I read my horoscope last week & it said I needed to run away. I couldn’t agree more.
Tonight, after slowly walking the dogs around the block for the umpteenth million time, while Zephyr wandered away from me, because he’s figured out I can’t grab him if I have Trooper, I’d had it. I took the dogs home, threw their leashed in the basket, grabbed my purse & nearly ran out the door.
My car is gone. It died today again–died is becoming a word my jeep does more often than not now. Everything in my life is dying & breaking–my dogs, my jeep, my apartment. AND I’M TIRED!
So tired, and losing my patience with this slowness, this tedious, every day, slowness and breaking down, so I ran away.
You wouldn’t know it. You would call it “going out for the evening”, but for me, it was running away.

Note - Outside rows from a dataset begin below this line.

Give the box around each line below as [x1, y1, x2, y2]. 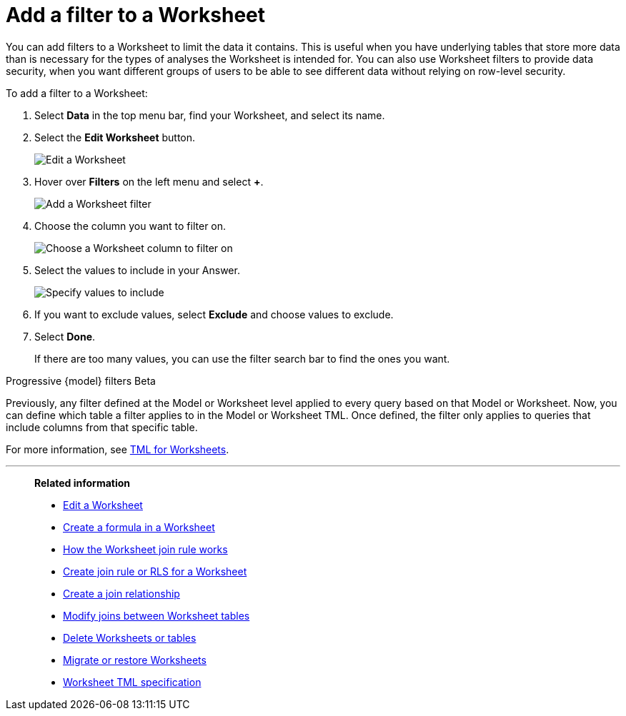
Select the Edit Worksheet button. [34, 131, 196, 143]
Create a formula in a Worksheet [63, 520, 215, 533]
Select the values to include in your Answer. [34, 263, 240, 276]
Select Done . [34, 330, 96, 343]
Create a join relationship [63, 587, 180, 600]
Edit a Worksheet [63, 498, 143, 511]
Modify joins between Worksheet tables [63, 609, 250, 622]
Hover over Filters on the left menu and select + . [34, 175, 264, 188]

I rode my bike all the way downtown–me, on my bike! I rode all the way to Hot Italian, my new favorite bar/pizza spot–all white, black, marble, very modern. It shines & glitters. It’s clean. It’s everything my life isn’t right now.
I ordered something with vodka, limoncella & ice. It was splendidly tall & fizzy. I flipped through Italian Elle & ordered fresh basil pizza with a thin, thin crust. And I didn’t think about the dogs once. Not once. No worry, no fretting, no nothing. I was free.

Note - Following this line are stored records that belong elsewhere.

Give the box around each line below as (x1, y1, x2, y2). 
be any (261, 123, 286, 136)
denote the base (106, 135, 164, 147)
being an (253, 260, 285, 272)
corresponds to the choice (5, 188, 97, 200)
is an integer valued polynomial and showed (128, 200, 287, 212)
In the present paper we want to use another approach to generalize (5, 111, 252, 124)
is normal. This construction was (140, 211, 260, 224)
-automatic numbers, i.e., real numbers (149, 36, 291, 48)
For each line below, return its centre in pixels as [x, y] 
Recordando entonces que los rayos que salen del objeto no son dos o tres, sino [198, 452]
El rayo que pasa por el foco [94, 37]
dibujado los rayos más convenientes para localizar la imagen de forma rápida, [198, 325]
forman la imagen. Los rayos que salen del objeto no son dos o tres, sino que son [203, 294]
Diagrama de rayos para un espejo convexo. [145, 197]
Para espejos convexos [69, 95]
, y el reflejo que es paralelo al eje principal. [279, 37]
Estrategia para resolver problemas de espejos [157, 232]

This has got to be what parents feel like when they have just given and given, and one day, that’s just it. There’s nothing left to give, if they don’t give to themselves, and fast.
There are so many things I don’t do anymore– leave town, for one, kayaking, tango. I need more time, out there, or just more time with me, sans dogs.
And the funny thing was, tonight? I wasn’t scared–not sitting alone at the bar, not riding my bike home at dusk without a light, not taking alleys, nothing. I felt free. And free is something I haven’t felt for a very long time.